Being in a play. At heart, I think I may be a performer. Probably a revelation to no-one but me (“So, you debate, act, blog and want to teach? A performer? Never!”)

But I really didn’t expect to wind up doing a second play this year. I thought my return to uni had to feature at least one play, but that was going to be it: the end of my board-treading. Who was I kidding?

I didn’t think I’d have time for it – but I am enjoying it immensely (despite the perils of morning rehearsals every Saturday). It’s a wonderful part of being a full time student again, having the chance to get in touch with half-neglected parts of yourself, like the 10-year dormant high-school student who was so terribly into drama.

Also doubling several roles in a farce is just marvellous, “The Golden Ass” is a really clever script – textually very clever, but just so entirely mad, especially by the time you reach the stories within stories within stories.

Having time to play. I like the fact that I feel, well, alive at the moment. I feel break-neck busy - which I suppose is the nature of short, intense, eight-week terms – but the work/lifestyle balance does not get much better than being a student again. Especially when, as a foreigner in Cambridge, you have so many excuses to play the tourist.

It’s great to have play-mates you like as well. My household just gets better and better: I like the dynamic we have, the conversations, the discussions. It’s really stimulating to be cooking dinner for friends while an Italian Sociologist and Irish International Relations student argue social and media theory with the odd interjection from a Canadian English literature PhD.

Geeky? Undoubtedly. But quite intoxicating.
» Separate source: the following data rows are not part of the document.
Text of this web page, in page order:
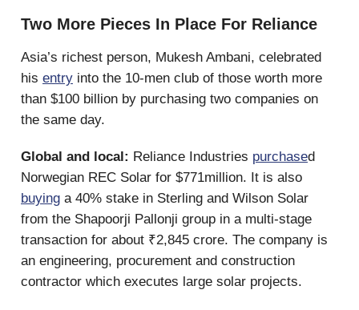
Two More Pieces In Place For Reliance
Asia’s richest person, Mukesh Ambani, celebrated
his entry into the 10-men club of those worth more
than $100 billion by purchasing two companies on
the same day.
Global and local: Reliance Industries purchased
Norwegian REC Solar for $771million. It is also
buying a 40% stake in Sterling and Wilson Solar
from the Shapoorji Pallonji group in a multi-stage
transaction for about ₹2,845 crore. The company is
an engineering, procurement and construction
contractor which executes large solar projects.
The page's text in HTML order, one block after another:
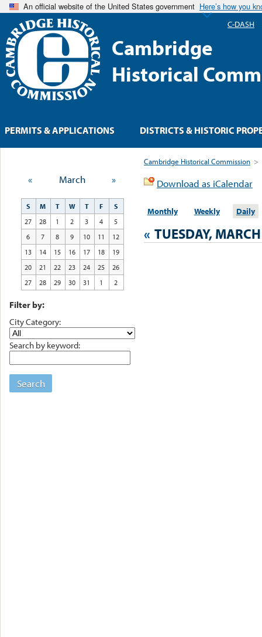
An official website of the United States government Here’s how you
Cambridge
Historical
Cambridge Historical Commission >
Download as iCalendar
Monthly Weekly Daily
« TUESDAY,
« March »
S M T W T F
S
27
28 1 2 3 4
5
6
7 8 9 10 11
12
13
14 15 16 17 18
19
20
21 22 23 24 25
26
27
28 29 30 31 1 2
Filter by:
City Category:
Search by keyword:
Search
PERMITS & APPLICATIONS DISTRICTS & HISTORIC
C-DASH
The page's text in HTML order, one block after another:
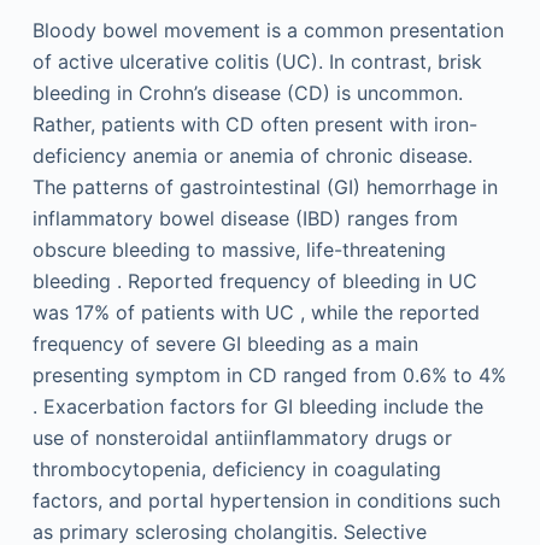
Bloody bowel movement is a common presentation
of active ulcerative colitis (UC). In contrast, brisk
bleeding in Crohn’s disease (CD) is uncommon.
Rather, patients with CD often present with iron-
deficiency anemia or anemia of chronic disease.
The patterns of gastrointestinal (GI) hemorrhage in
inflammatory bowel disease (IBD) ranges from
obscure bleeding to massive, life-threatening
bleeding . Reported frequency of bleeding in UC
was 17% of patients with UC , while the reported
frequency of severe GI bleeding as a main
presenting symptom in CD ranged from 0.6% to 4%
. Exacerbation factors for GI bleeding include the
use of nonsteroidal antiinflammatory drugs or
thrombocytopenia, deficiency in coagulating
factors, and portal hypertension in conditions such
as primary sclerosing cholangitis. Selective
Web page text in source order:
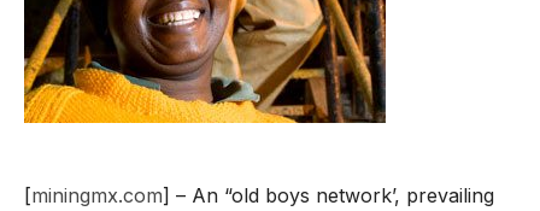
[miningmx.com] – An “old boys network’, prevailing
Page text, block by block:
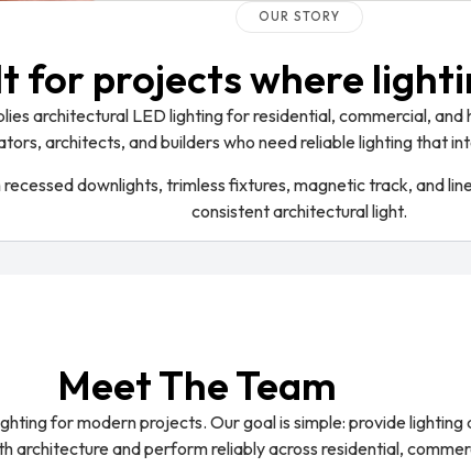
OUR STORY
for projects where
architectural LED lighting for residential, commercial,
architects, and builders who need reliable lighting that
downlights, trimless fixtures, magnetic track, and
consistent architectural light.
Meet The Team
for modern projects. Our goal is simple: provide
architecture and perform reliably across residential,
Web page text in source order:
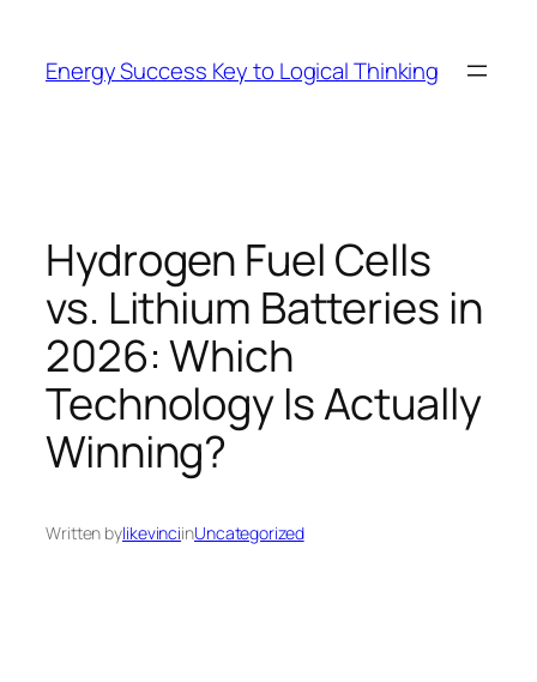
content
Energy Success Key to Logical Thinking
Hydrogen Fuel Cells
vs. Lithium Batteries in
2026: Which
Technology Is Actually
Winning?
Written bylikevinciinUncategorized
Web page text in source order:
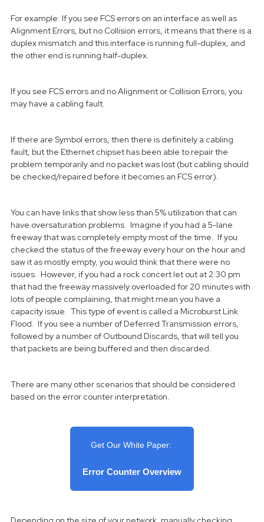
For example: If you see FCS errors on an interface as well as
Alignment Errors, but no Collision errors, it means that there is a
duplex mismatch and this interface is running full-duplex, and
the other end is running half-duplex.
If you see FCS errors and no Alignment or Collision Errors, you
may have a cabling fault.
If there are Symbol errors, then there is definitely a cabling
fault, but the Ethernet chipset has been able to repair the
problem temporarily and no packet was lost (but cabling should
be checked/repaired before it becomes an FCS error).
You can have links that show less than 5% utilization that can
have oversaturation problems. Imagine if you had a 5-lane
freeway that was completely empty most of the time. If you
checked the status of the freeway every hour on the hour and
saw it as mostly empty, you would think that there were no
issues. However, if you had a rock concert let out at 2:30 pm
that had the freeway massively overloaded for 20 minutes with
lots of people complaining, that might mean you have a
capacity issue. This type of event is called a Microburst Link
Flood. If you see a number of Deferred Transmission errors,
followed by a number of Outbound Discards, that will tell you
that packets are being buffered and then discarded.
There are many other scenarios that should be considered
based on the error counter interpretation.
Get Our White Paper:
Error Counter Overview
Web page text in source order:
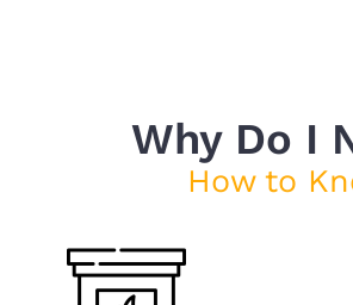
Why Do I
How to

Playing with ideas. It’s easily the best thing about being studying again is just being excited by ideas. At the end of the day, I’d study international law just because it interests me, but it doesn’t hurt that it’s so topical. Especially for conversations down the pub.

I had a gratifying moment with a pro-Iraq War medicine student on Friday. To strip our conversation right back, it boiled down to:

“But look,” he said, “the world’s better off without Hussein. So surely it was the right thing to do.”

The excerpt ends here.